A revista The New Yorker publicou esses dias uma matéria que abala a narrativa financeira do fenômeno editorial recente, o livro Strangers: A Memoir of Marriage, de Belle Burden.
Pela apuração da revista, a autora talvez tenha deixado que o trauma emocional a levasse a carregar na perspectiva de total ruína financeira.
Dado o sucesso do livro, a internet entrou em furor com a matéria. Teria sido a narrativa distorcida? O livro seria uma fraude? Ou ela narrou da forma que sentiu todo o processo?
Um dos atrativos do livro é o suspense psicológico durante o divórcio. Ela descreve o pânico de perder tudo: as casas, a estabilidade, e não poder sustentar o estilo de vida dos filhos.
O leitor passa a imaginar que ela está à beira do desastre financeiro. Até que ela é salva, aos quarenta e cinco minutos do segundo tempo. Momentos antes do julgamento do divórcio, o ex-marido cede. E o leitor respira aliviado por ver a mulher destruída emocionalmente salva, pelo menos do ponto de vista financeiro.
O que a investigação da New Yorker traz à luz são os documentos anexados ao processo do divórcio. Segundo os registros judiciais, nunca existiu um julgamento marcado, apenas uma espécie de mediação preliminar.

Advogados especializados ouvidos pela revista dizem que negociações como aquela já vinham acontecendo há muito tempo nos bastidores, em trocas de minutas e acordos.

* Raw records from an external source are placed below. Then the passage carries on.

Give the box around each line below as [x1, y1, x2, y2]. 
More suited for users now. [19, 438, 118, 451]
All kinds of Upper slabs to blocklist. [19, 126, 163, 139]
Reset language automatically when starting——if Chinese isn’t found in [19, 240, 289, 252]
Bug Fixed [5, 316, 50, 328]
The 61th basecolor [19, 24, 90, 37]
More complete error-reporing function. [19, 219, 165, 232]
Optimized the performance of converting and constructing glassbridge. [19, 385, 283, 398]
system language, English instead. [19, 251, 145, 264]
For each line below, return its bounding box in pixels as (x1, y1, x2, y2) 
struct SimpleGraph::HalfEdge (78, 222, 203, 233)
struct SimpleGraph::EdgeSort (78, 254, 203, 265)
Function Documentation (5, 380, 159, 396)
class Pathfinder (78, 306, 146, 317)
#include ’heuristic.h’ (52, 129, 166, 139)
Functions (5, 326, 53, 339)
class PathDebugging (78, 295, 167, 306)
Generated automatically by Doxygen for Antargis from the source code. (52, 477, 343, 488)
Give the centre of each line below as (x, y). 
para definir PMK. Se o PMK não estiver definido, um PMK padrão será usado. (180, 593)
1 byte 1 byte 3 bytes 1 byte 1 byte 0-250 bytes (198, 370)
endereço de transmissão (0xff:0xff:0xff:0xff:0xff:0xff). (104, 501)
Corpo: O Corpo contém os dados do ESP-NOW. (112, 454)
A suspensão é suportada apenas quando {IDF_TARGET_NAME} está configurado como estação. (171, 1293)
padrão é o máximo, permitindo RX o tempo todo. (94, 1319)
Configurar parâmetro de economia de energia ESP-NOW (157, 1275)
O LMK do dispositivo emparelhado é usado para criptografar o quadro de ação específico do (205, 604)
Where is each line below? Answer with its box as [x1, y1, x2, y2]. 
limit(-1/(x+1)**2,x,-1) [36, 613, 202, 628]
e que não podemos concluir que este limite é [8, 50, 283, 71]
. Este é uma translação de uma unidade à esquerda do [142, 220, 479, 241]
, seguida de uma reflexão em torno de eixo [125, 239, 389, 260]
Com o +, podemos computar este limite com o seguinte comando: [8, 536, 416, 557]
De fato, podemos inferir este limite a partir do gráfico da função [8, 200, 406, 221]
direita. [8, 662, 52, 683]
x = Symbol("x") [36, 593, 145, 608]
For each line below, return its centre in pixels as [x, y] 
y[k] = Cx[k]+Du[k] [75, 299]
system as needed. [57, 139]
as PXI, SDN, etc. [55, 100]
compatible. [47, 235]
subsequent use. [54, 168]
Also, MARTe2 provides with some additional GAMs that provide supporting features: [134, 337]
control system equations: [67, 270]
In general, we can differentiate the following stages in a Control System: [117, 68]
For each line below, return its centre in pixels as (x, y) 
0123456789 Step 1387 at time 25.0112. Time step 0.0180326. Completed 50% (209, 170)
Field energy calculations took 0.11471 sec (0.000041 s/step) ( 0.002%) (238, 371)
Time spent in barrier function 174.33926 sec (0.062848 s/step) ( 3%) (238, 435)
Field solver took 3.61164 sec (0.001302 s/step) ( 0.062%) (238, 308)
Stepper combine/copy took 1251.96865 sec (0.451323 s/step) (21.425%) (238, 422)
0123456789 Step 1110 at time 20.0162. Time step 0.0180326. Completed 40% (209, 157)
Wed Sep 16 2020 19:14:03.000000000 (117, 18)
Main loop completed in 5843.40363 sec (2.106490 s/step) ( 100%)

Segundo a New Yorker, os especialistas afirmam que, em casos assim, seria extremamente improvável que ela realmente perdesse as propriedades, especialmente sendo mãe com a guarda dos filhos.
A matéria revela também o tamanho real do patrimônio, que está na casa de muitos milhões de dólares. Ela não ficaria totalmente desamparada, dado que teria outros ativos. No entanto, a maior parte do dinheiro está no trust da madrasta, o qual ela só terá acesso depois do falecimento da mesma.
O fato dela ter mais dinheiro do que relatou no livro não invalida a narrativa. O ponto central ainda é o abandono emocional, a perda de chão com a separação abrupta e seu desespero com a guinada que sua vida tomou, inclusive na parte financeira.
No livro, e nas mil entrevistas que ela tem dado, a parte financeira está mais centrada no arrependimento de ter abdicado — enquanto esposa — do controle sobre as finanças do casal e, pior, como mulher, de sua própria vida financeira. A forma que narrou pode ser a tradução de como se sentiu.
O fato dela ter mais ou menos dinheiro, no final, não parece importar tanto. A mulher — casada ou solteira — precisa priorizar sua vida financeira, aprender desde cedo a planejar e se resguardar, e isso deveria ser o recado mais importante.